Die Via Baltica ist Teil eines Pilgerwegenetzes, das bis ins spanische Santiago de Compostela reicht. Von Swinemünde an der deutsch-polnischen Grenze führt die jahrhundertealte Route über Rostock, Lübeck und Bremen bis ins westfälische Münster. Wer hier pilgert, läuft nicht auf ausgetretenen Wegen.

Von Katja Bülow |
    Einsame Wälder auf der Via Baltica.
    Einsame Wälder auf der Via Baltica (Deutschlandradio/K. Bülow)
    Gisela Schwichtenberg kennt sich aus mit dem Pilgern. Die alte Dame ist zwar selber gar nicht mehr so gut zu Fuß, aber als Herbergsmutter im vorpommerschen Dörfchen Zirchow sieht sie sofort, wenn ein Wanderer etwas falsch macht.
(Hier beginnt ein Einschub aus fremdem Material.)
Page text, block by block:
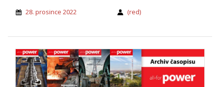
28. prosince 2022 (red)
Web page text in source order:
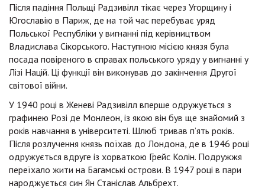
Після падіння Польщі Радзивілл тікає через Угорщину і
Югославію в Париж, де на той час перебуває уряд
Польської Республіки у вигнанні під керівництвом
Владислава Сікорського. Наступною місією князя була
посада повіреного в справах польського уряду у вигнанні у
Лізі Націй. Ці функції він виконував до закінчення Другої
світової війни.
У 1940 році в Женеві Радзивілл вперше одружується з
графинею Розі де Монлеон, із якою він був ще знайомий з
років навчання в університеті. Шлюб тривав п’ять років.
Після розлучення князь поїхав до Лондона, де в 1946 році
одружується вдруге із хорваткою Грейс Колін. Подружжя
переїхало жити на Багамські острови. В 1947 році в пари
народжується син Ян Станіслав Альбрехт.

    "Meistens sind es Frauen, die alles mitschleppen. Kosmetiktasche und wat se alles mittragen. Und dann sage ich: 'Wissen Sie was, morgen gehen Sie mal hier zur Poststelle, dann holen sie sich ein kleines Päckchen, da packen Sie ihr überschüssigen Kram rein und schicken den nach Hause'. 'Das mache ich', sagen sie dann. (Lacht) Solche Sachen sach ick ihnen dann. (Lacht.)"
    Als sie die Tür zur ehemaligen Pfarrscheune aufschließt, die heute als Herberge dient, betrachtet sie auch uns über die Gläser ihrer Brille hinweg mit prüfendem Blick. Kerstin, Merle und Katja, drei Frauen um die 50, verschwitzt, staubig, abgekämpft. Pilgerausweise? Wir legen die Dokumente auf den Tisch, die wir vom Freundeskreis der Jakobswege in Norddeutschland bekommen haben, und Gisela Schwichtenberg stempelt sie ordnungsgemäß ab.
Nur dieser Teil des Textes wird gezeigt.